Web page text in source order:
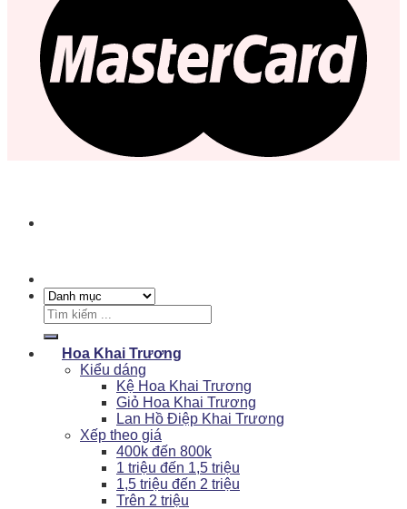
Tìm
kiếm:
Hoa Khai Trương
Kiểu dáng
Kệ Hoa Khai Trương
Giỏ Hoa Khai Trương
Lan Hồ Điệp Khai Trương
Xếp theo giá
400k đến 800k
1 triệu đến 1,5 triệu
1,5 triệu đến 2 triệu
Trên 2 triệu
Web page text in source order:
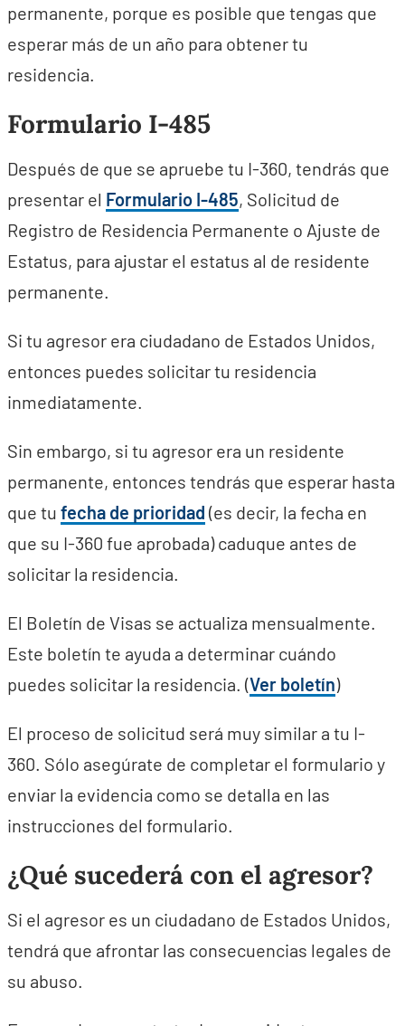
permanente, porque es posible que tengas que
esperar más de un año para obtener tu
residencia.
Formulario I-485
Después de que se apruebe tu I-360, tendrás que
presentar el Formulario I-485, Solicitud de
Registro de Residencia Permanente o Ajuste de
Estatus, para ajustar el estatus al de residente
permanente.
Si tu agresor era ciudadano de Estados Unidos,
entonces puedes solicitar tu residencia
inmediatamente.
Sin embargo, si tu agresor era un residente
permanente, entonces tendrás que esperar hasta
que tu fecha de prioridad (es decir, la fecha en
que su I-360 fue aprobada) caduque antes de
solicitar la residencia.
El Boletín de Visas se actualiza mensualmente.
Este boletín te ayuda a determinar cuándo
puedes solicitar la residencia. (Ver boletín)
El proceso de solicitud será muy similar a tu I-
360. Sólo asegúrate de completar el formulario y
enviar la evidencia como se detalla en las
instrucciones del formulario.
¿Qué sucederá con el agresor?
Si el agresor es un ciudadano de Estados Unidos,
tendrá que afrontar las consecuencias legales de
su abuso.
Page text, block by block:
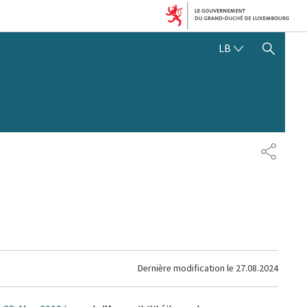
LB SHOW HIDE SEARCH
Dernière modification le 27.08.2024
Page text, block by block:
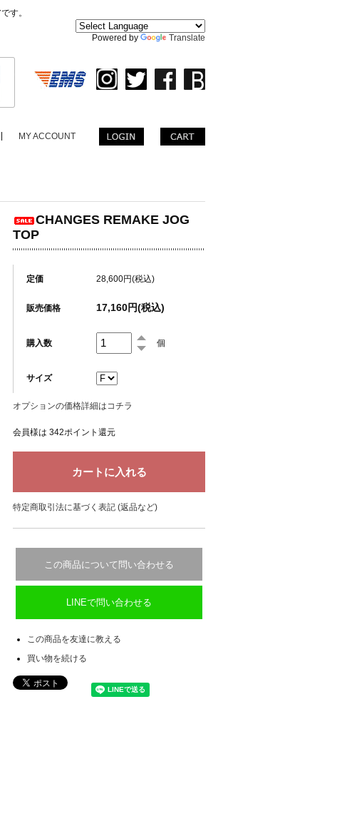
す。
Powered by Translate
MY ACCOUNT
CHANGES REMAKE JOG
TOP
定価 28,600円(税込)
販売価格 17,160円(税込)
購入数 個
サイズ
オプションの価格詳細はコチラ
会員様は 342ポイント還元
特定商取引法に基づく表記 (返品など)
この商品について問い合わせる
LINEで問い合わせる
この商品を友達に教える
買い物を続ける
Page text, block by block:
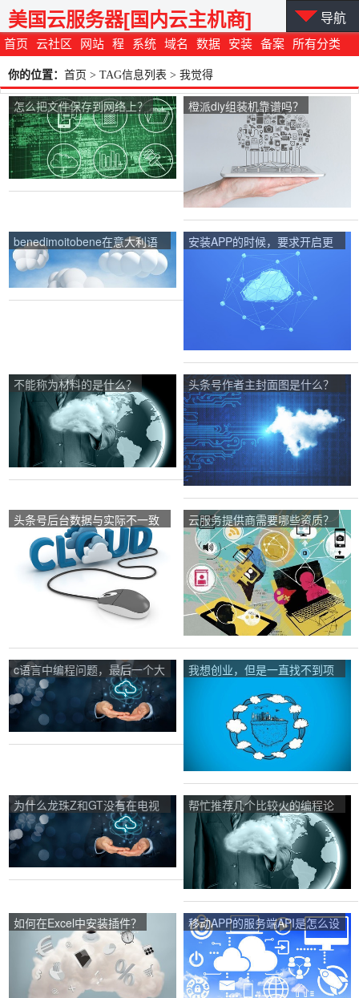
首页 云社区 网站 程 系统 域名 数据 安装 备案 所有分类
美国云服务器[国内云主机商] 导航
你的位置： 首页 > TAG信息列表 > 我觉得
怎么把文件保存到网络上？ 橙派diy组装机靠谱吗？
benedimoitobene在意大利语
中是什么意思？
安装APP的时候，要求开启更
多权限，比如读取通讯录权限
等，大家担心吗？有什么想
不能称为材料的是什么？
头条号作者主封面图是什么？
怎么设置？
头条号后台数据与实际不一致
是怎么回事？
云服务提供商需要哪些资质？
c语言中编程问题，最后一个大
括号显示错误，求大神帮忙解
决这个错误怎么弄？
我想创业，但是一直找不到项
目，求高人指点？
为什么龙珠Z和GT没有在电视
里播放啊？
帮忙推荐几个比较火的编程论
坛？
如何在Excel中安装插件？
移动APP的服务端API是怎么设
计的？

> [Task details]
Filter the records above, keeping each line that contains the word "solicitar".

> [Answer to this problem]
entonces puedes solicitar tu residencia
solicitar la residencia.
puedes solicitar la residencia. (Ver boletín)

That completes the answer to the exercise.